Invista no Jornal Merkato! – Pix: 47.964.551/0001-39.


Por Sueli Valiato – professora de Língua Portuguesa e Literatura.

Caríssimo leitor, iniciarei o presente artigo abrindo um parêntese com elementos pessoais, para evidenciar a minha pertença neste território, o campo, minha constante defesa pela expansão e aprimoramento da Pedagogia da Alternância (PA) e militância na   Educação do Campo, que é uma modalidade de ensino na educação brasileira.  Sou uma camponesa e o campo de minha infância e adolescência ainda era um espaço em que imperava a negligência dos direitos básicos. Nessa época, estudar não era direito, era privilégio de poucos camponeses.

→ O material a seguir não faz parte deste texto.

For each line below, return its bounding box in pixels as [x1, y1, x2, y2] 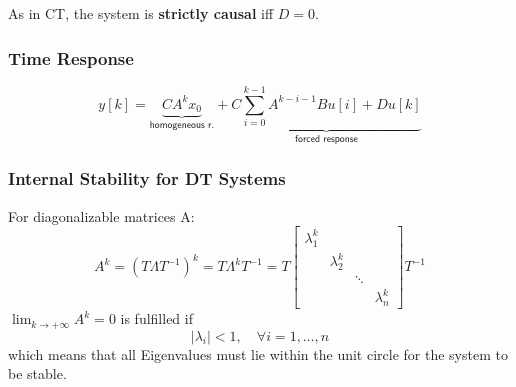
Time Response [8, 45, 134, 70]
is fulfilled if [120, 308, 193, 329]
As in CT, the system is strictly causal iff [8, 3, 274, 23]
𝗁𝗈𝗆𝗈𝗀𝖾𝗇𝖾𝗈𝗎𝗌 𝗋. [149, 119, 215, 130]
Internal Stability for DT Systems [8, 166, 286, 191]
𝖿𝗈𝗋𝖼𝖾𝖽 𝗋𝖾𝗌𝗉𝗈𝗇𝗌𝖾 [295, 133, 358, 144]
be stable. [8, 363, 67, 384]
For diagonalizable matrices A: [8, 205, 195, 226]
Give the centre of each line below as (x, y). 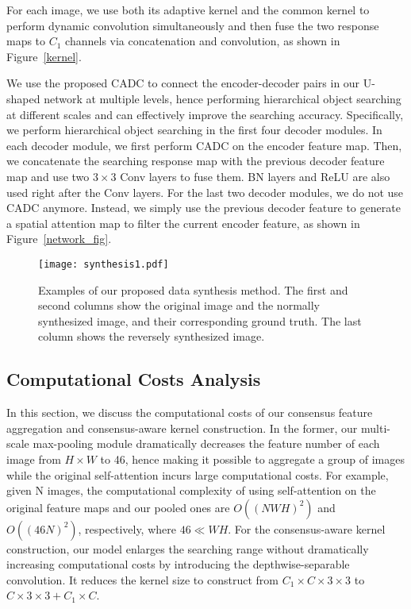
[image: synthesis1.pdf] (104, 264)
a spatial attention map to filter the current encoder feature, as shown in (183, 223)
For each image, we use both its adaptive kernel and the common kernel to (188, 10)
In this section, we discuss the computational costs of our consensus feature (190, 412)
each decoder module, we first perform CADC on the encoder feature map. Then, (204, 145)
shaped (23, 98)
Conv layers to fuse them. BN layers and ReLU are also (255, 176)
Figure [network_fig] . (59, 239)
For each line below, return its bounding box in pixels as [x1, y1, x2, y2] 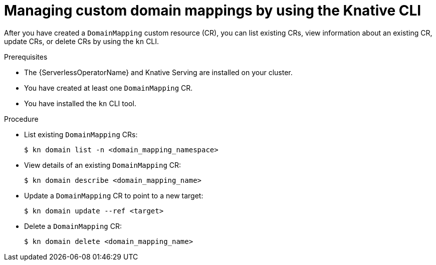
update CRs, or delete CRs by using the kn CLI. [4, 37, 159, 46]
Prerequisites [4, 52, 48, 61]
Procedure [4, 114, 39, 123]
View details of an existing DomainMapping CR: [24, 160, 181, 169]
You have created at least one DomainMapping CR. [24, 83, 193, 92]
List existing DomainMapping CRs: [24, 130, 138, 139]
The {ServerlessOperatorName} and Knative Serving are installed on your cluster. [24, 68, 293, 77]
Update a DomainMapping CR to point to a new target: [24, 191, 203, 200]
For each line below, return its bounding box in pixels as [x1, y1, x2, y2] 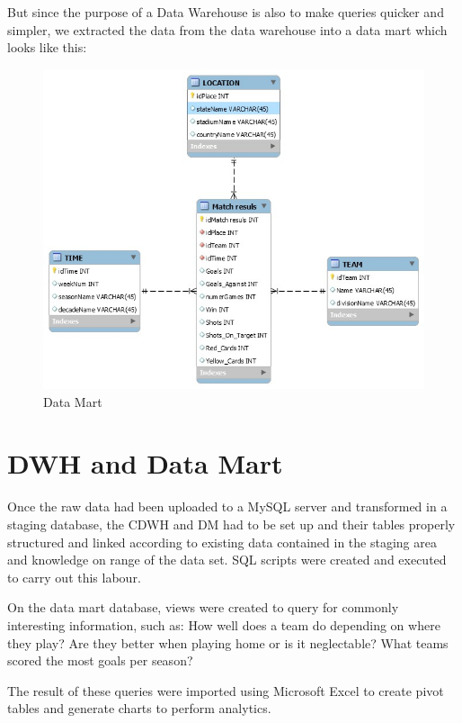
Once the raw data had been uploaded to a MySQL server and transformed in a [7, 497, 448, 516]
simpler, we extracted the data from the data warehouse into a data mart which [7, 20, 448, 39]
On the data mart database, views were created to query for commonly [7, 598, 399, 617]
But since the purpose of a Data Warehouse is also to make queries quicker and [7, 3, 444, 21]
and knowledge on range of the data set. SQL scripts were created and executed [7, 550, 447, 569]
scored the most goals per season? [7, 651, 193, 670]
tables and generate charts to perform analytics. [7, 699, 271, 718]
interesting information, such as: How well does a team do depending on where [7, 615, 440, 634]
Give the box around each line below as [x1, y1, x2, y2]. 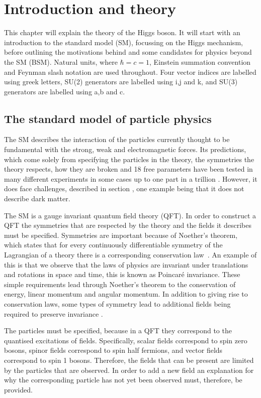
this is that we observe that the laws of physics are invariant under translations [4, 259, 248, 270]
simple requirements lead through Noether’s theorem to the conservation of [4, 279, 236, 289]
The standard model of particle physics [4, 110, 212, 126]
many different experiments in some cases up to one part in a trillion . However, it [4, 173, 257, 184]
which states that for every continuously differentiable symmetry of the [4, 239, 223, 250]
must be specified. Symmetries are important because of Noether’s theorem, [4, 229, 238, 240]
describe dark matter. [4, 193, 70, 204]
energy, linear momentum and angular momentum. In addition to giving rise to [4, 289, 248, 299]
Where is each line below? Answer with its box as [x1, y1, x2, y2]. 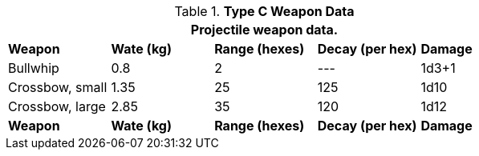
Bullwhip [8, 60, 59, 76]
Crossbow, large [8, 98, 106, 114]
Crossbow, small [8, 79, 108, 95]
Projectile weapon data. [190, 22, 339, 38]
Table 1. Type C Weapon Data [174, 3, 355, 19]
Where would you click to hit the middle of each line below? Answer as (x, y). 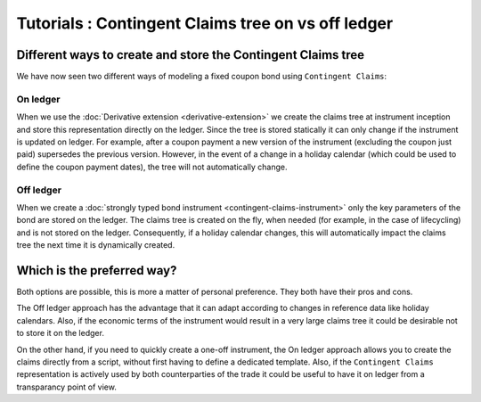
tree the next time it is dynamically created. (96, 245)
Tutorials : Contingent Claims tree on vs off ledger (205, 23)
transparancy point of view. (67, 387)
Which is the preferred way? (97, 271)
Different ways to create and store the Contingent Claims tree (191, 55)
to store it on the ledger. (60, 333)
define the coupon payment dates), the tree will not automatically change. (152, 167)
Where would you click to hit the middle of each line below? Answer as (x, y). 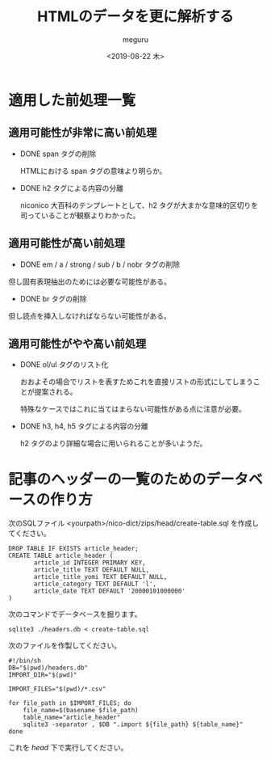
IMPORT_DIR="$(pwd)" (43, 675)
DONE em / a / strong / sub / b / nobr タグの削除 (100, 264)
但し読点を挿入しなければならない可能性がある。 (90, 315)
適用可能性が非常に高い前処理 (83, 133)
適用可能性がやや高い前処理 (77, 343)
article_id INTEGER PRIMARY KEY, (90, 563)
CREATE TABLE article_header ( (61, 556)
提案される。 (56, 392)
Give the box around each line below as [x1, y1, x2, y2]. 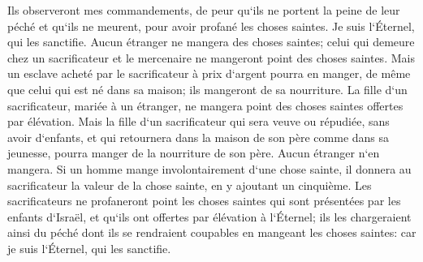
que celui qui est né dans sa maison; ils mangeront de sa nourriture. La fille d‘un [7, 80, 408, 97]
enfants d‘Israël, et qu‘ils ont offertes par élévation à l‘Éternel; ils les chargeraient [7, 208, 412, 225]
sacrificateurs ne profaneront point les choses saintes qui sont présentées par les [7, 192, 401, 209]
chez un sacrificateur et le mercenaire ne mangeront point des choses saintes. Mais [7, 49, 415, 66]
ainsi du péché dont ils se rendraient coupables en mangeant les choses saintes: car [7, 224, 417, 241]
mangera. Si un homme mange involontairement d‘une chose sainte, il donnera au [7, 160, 412, 177]
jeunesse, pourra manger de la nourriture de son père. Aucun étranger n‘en [7, 144, 380, 161]
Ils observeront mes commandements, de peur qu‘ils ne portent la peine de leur [7, 2, 400, 18]
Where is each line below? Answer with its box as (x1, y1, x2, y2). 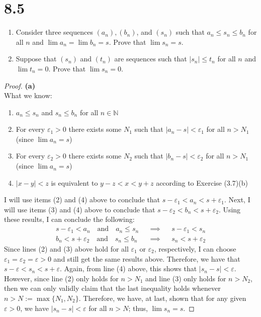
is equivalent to (51, 177, 98, 188)
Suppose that (16, 53, 57, 64)
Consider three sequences (16, 27, 93, 37)
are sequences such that (114, 53, 187, 64)
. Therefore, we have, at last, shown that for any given (78, 292, 246, 303)
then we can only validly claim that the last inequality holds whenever (4, 283, 221, 293)
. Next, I (224, 194, 250, 205)
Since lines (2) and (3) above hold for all (4, 244, 129, 254)

Iniciei minha vida estudantil aos 7 anos, numa escola na comunidade rural, Barra Seca – Valiatti, onde morava. Encerrei o ensino fundamental I, aos 10 anos, e só retornei à escola, já aos 14 anos, quando meus pais me matricularam na Escola Família Agrícola de Nestor Gomes – São Mateus- ES, para cursar o fundamental II.  Momento esse, de alegria inenarrável, pois desde muito cedo, via na educação um potencial de autonomia e libertação para mim, mulher camponesa e para os povos do nosso território.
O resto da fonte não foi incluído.